== Segment start ==

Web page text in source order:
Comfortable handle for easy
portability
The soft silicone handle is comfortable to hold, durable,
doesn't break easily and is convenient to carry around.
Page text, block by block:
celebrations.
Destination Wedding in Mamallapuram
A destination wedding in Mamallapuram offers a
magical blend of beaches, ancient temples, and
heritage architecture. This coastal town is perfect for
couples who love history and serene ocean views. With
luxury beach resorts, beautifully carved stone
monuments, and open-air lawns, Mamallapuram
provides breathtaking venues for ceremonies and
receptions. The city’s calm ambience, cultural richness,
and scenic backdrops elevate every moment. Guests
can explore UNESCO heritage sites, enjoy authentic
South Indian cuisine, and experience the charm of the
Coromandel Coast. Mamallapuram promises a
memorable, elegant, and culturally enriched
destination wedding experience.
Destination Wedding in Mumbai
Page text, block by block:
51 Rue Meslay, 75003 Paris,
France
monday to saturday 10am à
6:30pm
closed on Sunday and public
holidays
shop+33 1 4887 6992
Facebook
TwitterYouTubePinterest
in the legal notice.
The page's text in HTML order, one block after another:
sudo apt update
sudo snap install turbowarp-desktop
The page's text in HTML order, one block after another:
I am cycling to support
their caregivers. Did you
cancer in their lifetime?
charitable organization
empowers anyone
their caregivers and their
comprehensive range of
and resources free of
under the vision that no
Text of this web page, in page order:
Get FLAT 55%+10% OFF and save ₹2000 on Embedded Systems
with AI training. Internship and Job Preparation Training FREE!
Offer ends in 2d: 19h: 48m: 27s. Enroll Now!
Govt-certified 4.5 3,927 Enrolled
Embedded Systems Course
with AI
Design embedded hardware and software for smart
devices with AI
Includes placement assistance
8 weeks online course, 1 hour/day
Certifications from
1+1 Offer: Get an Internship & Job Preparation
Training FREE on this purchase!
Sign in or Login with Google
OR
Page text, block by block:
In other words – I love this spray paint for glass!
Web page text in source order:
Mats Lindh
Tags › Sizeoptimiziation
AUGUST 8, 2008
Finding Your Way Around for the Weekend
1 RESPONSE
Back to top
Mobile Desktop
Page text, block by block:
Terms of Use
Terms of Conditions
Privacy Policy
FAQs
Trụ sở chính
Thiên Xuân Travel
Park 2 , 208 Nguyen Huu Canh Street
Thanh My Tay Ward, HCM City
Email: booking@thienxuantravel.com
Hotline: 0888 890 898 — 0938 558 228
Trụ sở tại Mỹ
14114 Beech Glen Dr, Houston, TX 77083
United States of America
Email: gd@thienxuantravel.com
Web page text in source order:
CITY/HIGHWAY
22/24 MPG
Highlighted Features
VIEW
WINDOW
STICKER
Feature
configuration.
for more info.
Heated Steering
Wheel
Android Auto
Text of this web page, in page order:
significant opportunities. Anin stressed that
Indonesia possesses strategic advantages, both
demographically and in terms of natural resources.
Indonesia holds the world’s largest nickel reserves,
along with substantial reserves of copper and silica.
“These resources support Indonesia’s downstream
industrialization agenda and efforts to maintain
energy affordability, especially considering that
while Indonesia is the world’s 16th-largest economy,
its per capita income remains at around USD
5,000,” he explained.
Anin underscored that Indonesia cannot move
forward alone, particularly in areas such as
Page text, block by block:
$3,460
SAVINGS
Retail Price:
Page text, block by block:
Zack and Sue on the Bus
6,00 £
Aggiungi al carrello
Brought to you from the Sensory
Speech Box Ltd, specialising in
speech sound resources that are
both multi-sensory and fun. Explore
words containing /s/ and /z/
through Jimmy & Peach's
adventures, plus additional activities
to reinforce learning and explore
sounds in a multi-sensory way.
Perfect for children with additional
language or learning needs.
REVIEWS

== Segment end ==

Exercise objective:
When you reach the line in the material above that holds "destination wedding experience.", begin reproducing lines exactly, and stop after the line that holds "Offer ends in 2d: 19h: 48m: 27s. Enroll Now!".

Answer space:
destination wedding experience.
Destination Wedding in Mumbai
Page text, block by block:
51 Rue Meslay, 75003 Paris,
France
monday to saturday 10am à
6:30pm
closed on Sunday and public
holidays
shop+33 1 4887 6992
Facebook
TwitterYouTubePinterest
in the legal notice.
The page's text in HTML order, one block after another:
sudo apt update
sudo snap install turbowarp-desktop
The page's text in HTML order, one block after another:
I am cycling to support
their caregivers. Did you
cancer in their lifetime?
charitable organization
empowers anyone
their caregivers and their
comprehensive range of
and resources free of
under the vision that no
Text of this web page, in page order:
Get FLAT 55%+10% OFF and save ₹2000 on Embedded Systems
with AI training. Internship and Job Preparation Training FREE!
Offer ends in 2d: 19h: 48m: 27s. Enroll Now!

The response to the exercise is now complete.